He no longer wished for a political career in Montero’s administration. He had always doubted the safety of that course. Since he had learned from the chief engineer that at daylight most likely he would be confronted by Pedro Montero his misgivings on that point had considerably increased. The guerrillero brother of the general—the Pedrito of popular speech—had a reputation of his own. He wasn’t safe to deal with. Sotillo had vaguely planned seizing not only the treasure but the town itself, and then negotiating at leisure. But in the face of facts learned from the chief engineer (who had frankly disclosed to him the whole situation) his audacity, never of a very dashing kind, had been replaced by a most cautious hesitation.
“An army—an army crossed the mountains under Pedrito already,” he had repeated, unable to hide his consternation. “If it had not been that I am given the news by a man of your position I would never have believed it. Astonishing!”
“An armed force,” corrected the engineer, suavely. His aim was attained. It was to keep Sulaco clear of any armed occupation for a few hours longer, to let those whom fear impelled leave the town. In the general dismay there were families hopeful enough to fly upon the road towards Los Hatos, which was left open by the withdrawal of the armed rabble under Senores Fuentes and Gamacho, to Rincon, with their enthusiastic welcome for Pedro Montero. It was a hasty and risky exodus, and it was said that Hernandez, occupying with his band the woods about Los Hatos, was receiving the fugitives. That a good many people he knew were contemplating such a flight had been well known to the chief engineer.
Father Corbelan’s efforts in the cause of that most pious robber had not been altogether fruitless. The political chief of Sulaco had yielded at the last moment to the urgent entreaties of the priest, had signed a provisional nomination appointing Hernandez a general, and calling upon him officially in this new capacity to preserve order in the town. The fact is that the political chief, seeing the situation desperate, did not care what he signed.
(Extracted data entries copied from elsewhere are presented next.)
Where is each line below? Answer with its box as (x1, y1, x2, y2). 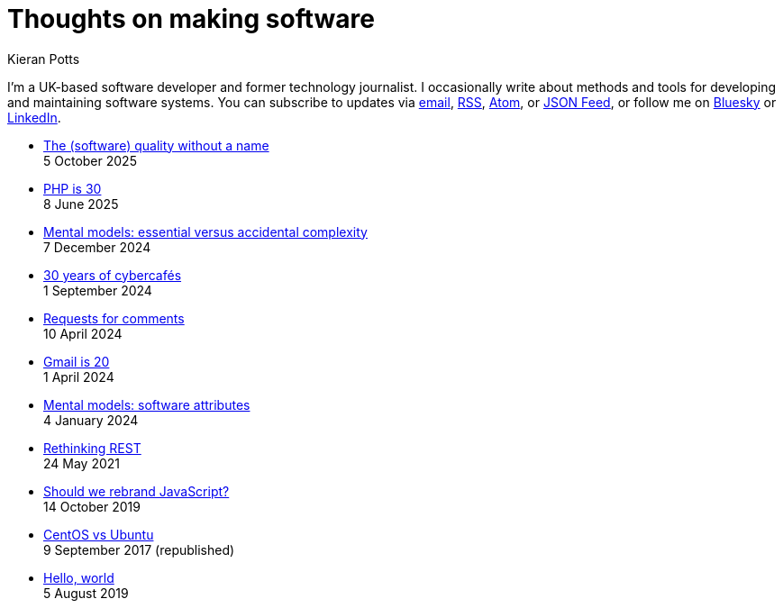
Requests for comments (43, 310, 185, 326)
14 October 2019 (43, 498, 141, 514)
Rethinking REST (43, 440, 141, 456)
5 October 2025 (43, 152, 137, 168)
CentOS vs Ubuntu (43, 526, 154, 542)
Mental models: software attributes (43, 396, 250, 413)
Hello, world (43, 569, 114, 585)
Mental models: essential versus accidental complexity (43, 223, 368, 240)
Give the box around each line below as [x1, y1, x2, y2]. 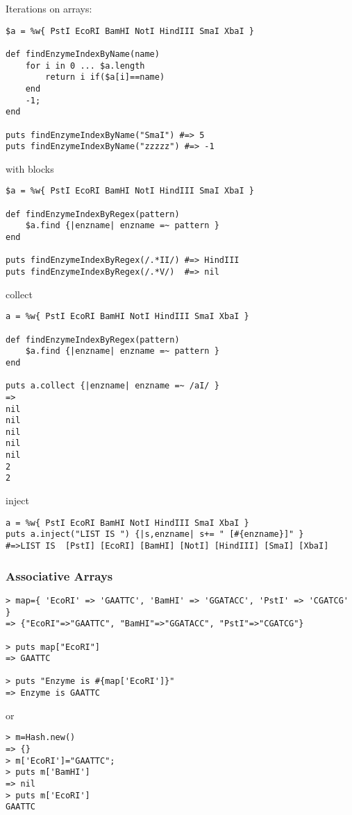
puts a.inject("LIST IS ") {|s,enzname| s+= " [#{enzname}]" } [6, 529, 304, 540]
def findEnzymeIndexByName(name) [6, 49, 160, 59]
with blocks [6, 161, 54, 175]
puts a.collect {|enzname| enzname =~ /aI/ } [6, 381, 219, 391]
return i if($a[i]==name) [45, 72, 165, 83]
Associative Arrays [6, 567, 113, 584]
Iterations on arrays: [6, 1, 92, 15]
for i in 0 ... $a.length [25, 60, 145, 71]

It was the last official document he signed before he left the palace of the Intendencia for the refuge of the O.S.N. Company’s office. But even had he meant his act to be effective it was already too late. The riot which he feared and expected broke out in less than an hour after Father Corbelan had left him. Indeed, Father Corbelan, who had appointed a meeting with Nostromo in the Dominican Convent, where he had his residence in one of the cells, never managed to reach the place. From the Intendencia he had gone straight on to the Avellanos’s house to tell his brother-in-law, and though he stayed there no more than half an hour he had found himself cut off from his ascetic abode. Nostromo, after waiting there for some time, watching uneasily the increasing uproar in the street, had made his way to the offices of the Porvenir, and stayed there till daylight, as Decoud had mentioned in the letter to his sister. Thus the Capataz, instead of riding towards the Los Hatos woods as bearer of Hernandez’s nomination, had remained in town to save the life of the President Dictator, to assist in repressing the outbreak of the mob, and at last to sail out with the silver of the mine.
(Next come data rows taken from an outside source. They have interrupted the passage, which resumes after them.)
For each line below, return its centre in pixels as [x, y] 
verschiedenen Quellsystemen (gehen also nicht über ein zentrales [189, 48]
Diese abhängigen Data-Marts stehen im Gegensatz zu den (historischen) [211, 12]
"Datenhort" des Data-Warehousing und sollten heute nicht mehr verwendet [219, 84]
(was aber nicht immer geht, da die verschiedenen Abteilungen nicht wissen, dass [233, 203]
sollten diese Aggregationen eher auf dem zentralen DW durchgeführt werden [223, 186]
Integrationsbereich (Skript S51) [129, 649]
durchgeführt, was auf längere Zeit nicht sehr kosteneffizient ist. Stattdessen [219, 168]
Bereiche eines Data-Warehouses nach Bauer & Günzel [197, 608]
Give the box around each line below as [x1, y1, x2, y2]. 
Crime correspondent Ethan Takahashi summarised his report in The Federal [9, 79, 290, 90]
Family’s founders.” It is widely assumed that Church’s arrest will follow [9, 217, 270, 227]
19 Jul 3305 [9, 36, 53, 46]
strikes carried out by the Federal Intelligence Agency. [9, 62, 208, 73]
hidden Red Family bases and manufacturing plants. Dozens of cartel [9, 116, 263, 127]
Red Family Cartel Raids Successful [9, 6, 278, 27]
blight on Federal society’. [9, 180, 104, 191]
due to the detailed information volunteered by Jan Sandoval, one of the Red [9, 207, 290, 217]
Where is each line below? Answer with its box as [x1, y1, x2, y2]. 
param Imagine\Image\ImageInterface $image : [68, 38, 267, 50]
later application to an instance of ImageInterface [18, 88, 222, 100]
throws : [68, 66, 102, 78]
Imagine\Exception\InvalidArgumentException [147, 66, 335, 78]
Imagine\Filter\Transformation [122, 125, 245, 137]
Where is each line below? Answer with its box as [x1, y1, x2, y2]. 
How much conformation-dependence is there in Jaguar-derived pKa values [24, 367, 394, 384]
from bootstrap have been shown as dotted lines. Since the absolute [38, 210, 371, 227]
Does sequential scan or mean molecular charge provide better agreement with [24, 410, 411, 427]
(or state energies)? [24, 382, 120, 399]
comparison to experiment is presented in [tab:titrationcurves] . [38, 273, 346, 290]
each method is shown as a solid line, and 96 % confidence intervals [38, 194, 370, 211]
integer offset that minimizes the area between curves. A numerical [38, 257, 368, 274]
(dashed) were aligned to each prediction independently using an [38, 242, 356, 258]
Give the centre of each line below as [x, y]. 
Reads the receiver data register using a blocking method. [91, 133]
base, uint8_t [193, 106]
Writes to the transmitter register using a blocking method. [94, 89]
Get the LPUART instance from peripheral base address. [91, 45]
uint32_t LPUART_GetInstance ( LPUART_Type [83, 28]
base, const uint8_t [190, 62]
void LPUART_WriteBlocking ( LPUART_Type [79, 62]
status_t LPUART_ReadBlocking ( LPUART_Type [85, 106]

But Father Corbelan, escaping to Hernandez, had the document in his pocket, a piece of official writing turning a bandit into a general in a memorable last official act of the Ribierist party, whose watchwords were honesty, peace, and progress. Probably neither the priest nor the bandit saw the irony of it. Father Corbelan must have found messengers to send into the town, for early on the second day of the disturbances there were rumours of Hernandez being on the road to Los Hatos ready to receive those who would put themselves under his protection. A strange-looking horseman, elderly and audacious, had appeared in the town, riding slowly while his eyes examined the fronts of the houses, as though he had never seen such high buildings before. Before the cathedral he had dismounted, and, kneeling in the middle of the Plaza, his bridle over his arm and his hat lying in front of him on the ground, had bowed his head, crossing himself and beating his breast for some little time. Remounting his horse, with a fearless but not unfriendly look round the little gathering formed about his public devotions, he had asked for the Casa Avellanos. A score of hands were extended in answer, with fingers pointing up the Calle de la Constitucion.
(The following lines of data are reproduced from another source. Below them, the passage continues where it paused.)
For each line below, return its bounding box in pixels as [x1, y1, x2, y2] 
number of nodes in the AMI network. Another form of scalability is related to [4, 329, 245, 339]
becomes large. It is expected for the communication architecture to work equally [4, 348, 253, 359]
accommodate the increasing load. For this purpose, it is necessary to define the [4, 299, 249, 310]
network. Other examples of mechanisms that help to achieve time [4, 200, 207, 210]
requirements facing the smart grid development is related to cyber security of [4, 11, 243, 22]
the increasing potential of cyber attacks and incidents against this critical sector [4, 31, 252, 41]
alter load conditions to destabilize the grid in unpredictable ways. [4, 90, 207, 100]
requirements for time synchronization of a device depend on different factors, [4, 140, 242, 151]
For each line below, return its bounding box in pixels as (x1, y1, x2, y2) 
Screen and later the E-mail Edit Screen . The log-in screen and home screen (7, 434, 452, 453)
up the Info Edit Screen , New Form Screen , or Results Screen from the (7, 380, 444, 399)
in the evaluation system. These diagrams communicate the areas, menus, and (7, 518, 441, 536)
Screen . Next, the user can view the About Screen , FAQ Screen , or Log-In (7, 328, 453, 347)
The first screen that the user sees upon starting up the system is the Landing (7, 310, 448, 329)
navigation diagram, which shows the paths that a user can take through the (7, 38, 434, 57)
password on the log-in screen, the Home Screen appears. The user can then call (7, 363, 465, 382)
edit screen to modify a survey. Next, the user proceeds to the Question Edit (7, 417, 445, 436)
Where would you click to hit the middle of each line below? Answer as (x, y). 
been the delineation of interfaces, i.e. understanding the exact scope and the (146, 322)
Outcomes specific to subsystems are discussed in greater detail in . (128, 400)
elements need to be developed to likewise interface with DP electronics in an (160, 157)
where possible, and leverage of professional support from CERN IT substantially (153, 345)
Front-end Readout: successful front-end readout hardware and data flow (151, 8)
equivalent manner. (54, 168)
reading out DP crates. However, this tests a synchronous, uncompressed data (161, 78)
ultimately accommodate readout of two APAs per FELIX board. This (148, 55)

The horseman had gone on with only a glance of casual curiosity upwards to the windows of the Amarilla Club at the corner. His stentorian voice shouted periodically in the empty street, “Which is the Casa Avellanos?” till an answer came from the scared porter, and he disappeared under the gate. The letter he was bringing, written by Father Corbelan with a pencil by the camp-fire of Hernandez, was addressed to Don Jose, of whose critical state the priest was not aware. Antonia read it, and, after consulting Charles Gould, sent it on for the information of the gentlemen garrisoning the Amarilla Club. For herself, her mind was made up; she would rejoin her uncle; she would entrust the last day—the last hours perhaps—of her father’s life to the keeping of the bandit, whose existence was a protest against the irresponsible tyranny of all parties alike, against the moral darkness of the land. The gloom of Los Hatos woods was preferable; a life of hardships in the train of a robber band less debasing. Antonia embraced with all her soul her uncle’s obstinate defiance of misfortune. It was grounded in the belief in the man whom she loved.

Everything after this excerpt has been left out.